(Items from a dataset)
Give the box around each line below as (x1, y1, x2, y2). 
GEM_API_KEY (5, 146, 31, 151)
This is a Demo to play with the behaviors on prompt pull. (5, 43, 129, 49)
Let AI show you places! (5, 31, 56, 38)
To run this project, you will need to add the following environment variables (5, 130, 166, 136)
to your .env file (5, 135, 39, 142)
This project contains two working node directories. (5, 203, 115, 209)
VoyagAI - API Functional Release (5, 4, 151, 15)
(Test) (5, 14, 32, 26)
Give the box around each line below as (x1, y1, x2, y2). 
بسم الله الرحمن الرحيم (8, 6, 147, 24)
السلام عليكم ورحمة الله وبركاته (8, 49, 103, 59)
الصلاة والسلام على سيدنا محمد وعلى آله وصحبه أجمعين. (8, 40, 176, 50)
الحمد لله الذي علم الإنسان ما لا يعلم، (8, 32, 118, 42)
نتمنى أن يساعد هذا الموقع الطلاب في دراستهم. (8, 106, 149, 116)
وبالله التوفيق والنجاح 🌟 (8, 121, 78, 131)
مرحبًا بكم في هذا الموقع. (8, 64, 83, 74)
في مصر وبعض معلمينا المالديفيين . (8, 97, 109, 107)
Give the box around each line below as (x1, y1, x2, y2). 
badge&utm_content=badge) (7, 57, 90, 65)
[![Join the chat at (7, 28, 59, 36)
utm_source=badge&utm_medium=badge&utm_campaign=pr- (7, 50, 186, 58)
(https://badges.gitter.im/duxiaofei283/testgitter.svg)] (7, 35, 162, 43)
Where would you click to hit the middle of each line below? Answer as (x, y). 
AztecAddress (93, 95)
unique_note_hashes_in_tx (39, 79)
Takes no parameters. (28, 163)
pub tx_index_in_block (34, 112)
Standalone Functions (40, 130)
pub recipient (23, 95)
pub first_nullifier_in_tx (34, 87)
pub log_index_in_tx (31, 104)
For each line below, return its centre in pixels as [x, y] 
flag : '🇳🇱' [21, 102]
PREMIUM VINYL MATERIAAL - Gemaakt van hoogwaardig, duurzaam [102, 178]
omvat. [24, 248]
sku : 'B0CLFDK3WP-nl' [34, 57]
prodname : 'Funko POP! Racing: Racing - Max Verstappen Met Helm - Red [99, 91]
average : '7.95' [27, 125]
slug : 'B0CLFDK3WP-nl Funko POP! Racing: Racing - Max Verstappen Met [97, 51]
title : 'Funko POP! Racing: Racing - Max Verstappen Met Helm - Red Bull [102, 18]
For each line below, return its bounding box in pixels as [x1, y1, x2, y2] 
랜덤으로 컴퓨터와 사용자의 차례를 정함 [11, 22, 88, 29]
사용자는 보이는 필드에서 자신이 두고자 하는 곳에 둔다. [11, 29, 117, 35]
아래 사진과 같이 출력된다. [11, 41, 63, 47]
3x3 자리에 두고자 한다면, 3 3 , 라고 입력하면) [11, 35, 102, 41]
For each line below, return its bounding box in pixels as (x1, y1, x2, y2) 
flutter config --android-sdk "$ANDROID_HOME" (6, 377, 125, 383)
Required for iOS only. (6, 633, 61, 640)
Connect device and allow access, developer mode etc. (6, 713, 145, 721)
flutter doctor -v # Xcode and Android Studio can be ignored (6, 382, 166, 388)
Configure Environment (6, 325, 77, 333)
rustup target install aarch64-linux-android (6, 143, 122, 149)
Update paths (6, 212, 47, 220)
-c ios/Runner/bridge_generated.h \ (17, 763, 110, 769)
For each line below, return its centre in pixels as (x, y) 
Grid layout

==

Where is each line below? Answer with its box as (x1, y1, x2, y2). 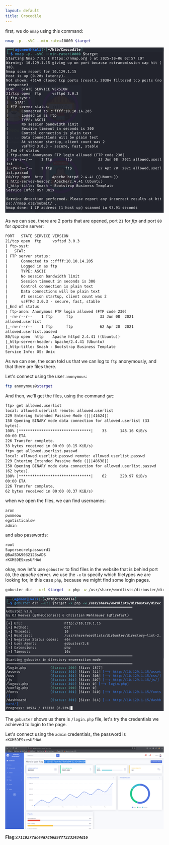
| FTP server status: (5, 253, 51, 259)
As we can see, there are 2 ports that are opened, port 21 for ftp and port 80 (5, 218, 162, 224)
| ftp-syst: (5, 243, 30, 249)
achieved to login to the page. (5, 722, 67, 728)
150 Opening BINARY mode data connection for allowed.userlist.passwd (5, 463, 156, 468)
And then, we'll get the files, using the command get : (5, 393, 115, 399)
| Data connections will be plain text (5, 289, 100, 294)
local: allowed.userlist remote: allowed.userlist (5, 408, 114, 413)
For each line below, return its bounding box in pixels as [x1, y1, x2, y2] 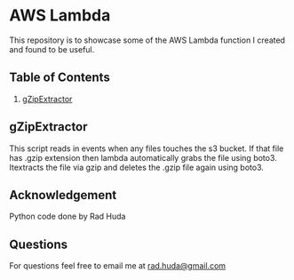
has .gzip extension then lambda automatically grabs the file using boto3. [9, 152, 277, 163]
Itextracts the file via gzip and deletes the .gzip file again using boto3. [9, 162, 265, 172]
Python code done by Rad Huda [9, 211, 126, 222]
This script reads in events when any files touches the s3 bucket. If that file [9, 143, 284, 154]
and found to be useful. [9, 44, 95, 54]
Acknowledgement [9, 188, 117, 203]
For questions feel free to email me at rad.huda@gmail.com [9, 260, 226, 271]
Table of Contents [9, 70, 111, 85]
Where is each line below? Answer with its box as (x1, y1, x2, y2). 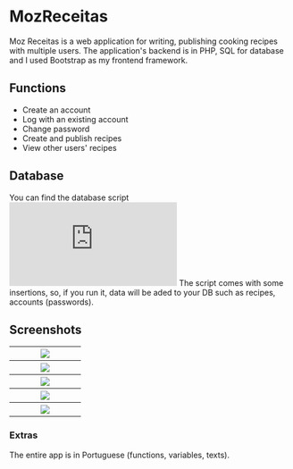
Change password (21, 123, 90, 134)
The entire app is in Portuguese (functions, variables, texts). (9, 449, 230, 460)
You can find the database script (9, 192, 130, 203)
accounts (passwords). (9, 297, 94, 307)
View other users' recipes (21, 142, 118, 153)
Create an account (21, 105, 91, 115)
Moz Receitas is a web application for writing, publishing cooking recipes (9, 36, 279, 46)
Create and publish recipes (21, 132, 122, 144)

* Task item *
Each line of the data that holds "Create" should be copied.

* Written solution *
Create an account (21, 105, 91, 115)
Create and publish recipes (21, 132, 122, 144)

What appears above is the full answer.